Either way, the tax rate cannot even be compared to the cost of labor. That's insane and you have no idea what you're talking about. I suspect you're also forgetting that corporations are taxed on their profits, not their revenue.

We don't have "job killing taxes." We have, in practice, some of the lowest corporate taxes in the world. If corporations actually paid the rates they should, that would solve a lot of problems. In fact, during some periods when we had higher taxes, companies would hire more employees and pay their existing employees more because hey, it's better than wasting it in taxes.

Comment Re:No. (Score 1) 1486

I doubt very much a physicist is likely to cook you up some antihydrogen on demand. Does that make physics wrong?

Look - I'm a science guy. But you have to understand the practical limitations we're dealing with and look at things through other people's eyes.

Comment Re:No. (Score 4, Insightful) 1486

"Is your hypothesis testable?" If the answer is "yes", it's science, if the answer is "no", it's religion.

You're missing the entire point of the article. The problem is in practice the average person is entirely incapable of testing many scientific hypotheses, let alone understanding the reasoning behind them and their ramifications. Yes, in theory, if I spent 7 years getting a doctorate in physics, I could be seeing and understanding actual evidence. Otherwise, I'm just taking everything on faith. It does me no good if a hypothesis is testable in theory. Priests can just as well tell me that they're able to replicate miracles all the time for all the difference it makes to me.

Firefox

Submission + - Mozilla Firefox 4 Released

Shining Celebi writes: Mozilla has finally released Firefox 4, a couple months behind schedule. It features hardware accelerated graphics, UI performance improvements, a massive boost in Javascript performance, reduced memory usage, WebGL, a new HTML5 parser, App Tabs, tab grouping via the Panorama feature, bookmark and history syncing, and much more. Many users will also be happy to know the status bar has been more-or-less restored after Mozilla removed it in early betas. Firefox 4 scores over 3 times faster on Sunspider, V8, and Kraken.

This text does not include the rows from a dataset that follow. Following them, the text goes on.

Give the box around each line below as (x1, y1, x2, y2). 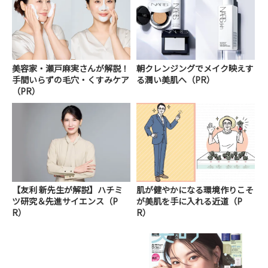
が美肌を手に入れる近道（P (136, 194, 243, 207)
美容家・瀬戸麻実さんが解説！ (12, 62, 129, 74)
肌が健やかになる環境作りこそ (136, 183, 254, 196)
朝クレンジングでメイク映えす (136, 62, 254, 74)
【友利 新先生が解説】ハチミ (12, 183, 123, 196)
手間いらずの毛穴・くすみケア (12, 73, 129, 86)
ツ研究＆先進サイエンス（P (12, 194, 118, 207)
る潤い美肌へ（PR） (136, 73, 215, 86)
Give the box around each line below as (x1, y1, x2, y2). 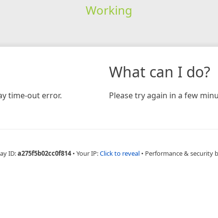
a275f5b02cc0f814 (18, 148, 71, 158)
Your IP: (76, 148, 100, 158)
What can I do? (109, 61, 210, 82)
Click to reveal (100, 148, 140, 158)
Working (85, 1, 132, 18)
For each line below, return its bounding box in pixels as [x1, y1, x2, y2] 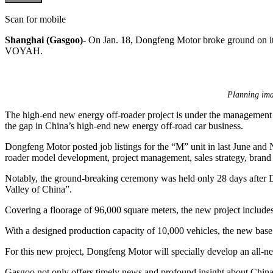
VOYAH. [5, 45, 43, 56]
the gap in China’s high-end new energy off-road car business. [5, 120, 243, 131]
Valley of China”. [5, 183, 72, 194]
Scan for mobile [5, 13, 66, 24]
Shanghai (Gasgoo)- [5, 34, 86, 45]

Comment Re:Standards people! (Score 1) 184

If it only works with Firefox, then they're not clearly using HTML5 standards. Opera, Chrome and Internet Explorer 9 all have a great support for HTML5. Why is it not working with them? And this is open source project, which should have even more standard support than proprietary software. Or is Microsoft actually better? Do it correctly!

Maybe Mozilla, Apple, Google, and Opera implement different subsets of the "standard" (HTML5 is not what I'd call a standard) and functionality this needs is implemented only in Firefox's subset? Maybe they even implement vague parts of the standard in different ways?

Just because there is a standard doesn't mean that writing an application conforming to that standard will get you cross-platform support in every platform that claims to support that platform.

(Of course, they could be using mozilla-prefixed CSS properties and whatnot - but that's part of the standard too.)